В конце 70-х годов в связи с нарастанием революционных настроений оживилось земское либеральное движение.«…либералы опять начинают все с той же „тактичности“: „не раздражать“ правительство! добиваться „мирными средствами“, каковые мирные средства так блистательно доказали свое ничтожество в 60-ые годы!» — писал Ленин о соглашательской и трусливой тактике либералов в этот период (В. И. Ленин. Сочинения, т. 5, стр. 36). Успенский в рассказе «Умерла за „направление“», созданном в то же время, обращается к эпохе первого демократического натиска, к 60-м годам, когда «стало открываться это самое направление», то есть выступили либералы с их пропагандой реформ «сверху» и резко отрицательным отношением к революционным, «незаконным» методам.

Своим рассказом писатель обличает соглашательскую и антинародную сущность политики либеральных деятелей, проповедующих мирные реформы «сверху», «законные пути» как средство достижения «народного блага».
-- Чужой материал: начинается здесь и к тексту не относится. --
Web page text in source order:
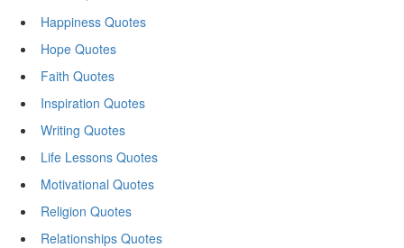
Happiness Quotes
Hope Quotes
Faith Quotes
Inspiration Quotes
Writing Quotes
Life Lessons Quotes
Motivational Quotes
Religion Quotes
Relationships Quotes

Вводный эпизод о безуспешной попытке героя увидать Чернышевского («личность такая, что положительно на всю Россию одна…») на пути следования из Петропавловской крепости на место гражданской казни — Мытнинскую площадь 19 мая 1864 г. подчеркивает глубочайшее уважение и любовь писателя к вождю революционной демократии, идеологу крестьянской революции.

В письме к В. А. Гольцеву (декабрь 1888 года) Успенский вспоминал свое идейное одиночество и тяжелое душевное состояние в первые годы литературной деятельности. «Хороших руководящих личностей не было, — писал он. — В 1861 г. в ноябре я видел Добролюбова в первый раз — в гробу. В 1863 г. увезли Чернышевского в Сибирь.. Возможно, что эпизод, описанный в рассказе, носит автобиографический характер, так как во время гражданской казни Чернышевского Успенский находился в Петербурге.

Немногочисленные известные нам факты характеризуют отношение Успенского к личности и деятельности Чернышевского. Так, в библиотеке Успенского находились сочинения Чернышевского. В начале 1875 года он принял участие в хлопотах о написании и помещении во французской республиканской газете «Le rappe» большой статьи о Чернышевском. В 1875–1876 годах Успенский сблизился с революционером-народовольцем Г. А. Лопатиным, предпринявшим в 1870 году неудачную попытку освободить Чернышевского. Ему он передал список написанного в Сибири романа Чернышевского «Пролог, ч. 1. Пролог пролога», который получил от революционера М. Д. Муравского, отбывавшего каторгу вместе с Чернышевским. По этому списку роман был издан П. А. Лавровым в 1877 году в Лондоне.

…именно последней войны… — Имеется в виду русско-турецкая война 1877–1878 годов, окончившаяся победой России и заключением Сан-Стефанского (19 февраля 1878 года), а затем Берлинского (1 июля 1878 года) договоров. Договоры предоставляли ряд преимуществ славянским народам, боровшимся за политическую независимость. Одним из пунктов этих договоров было образование Болгарского княжества. Англия и Австро-Венгрия занимали враждебную России и крайне агрессивную позицию в балканском вопросе.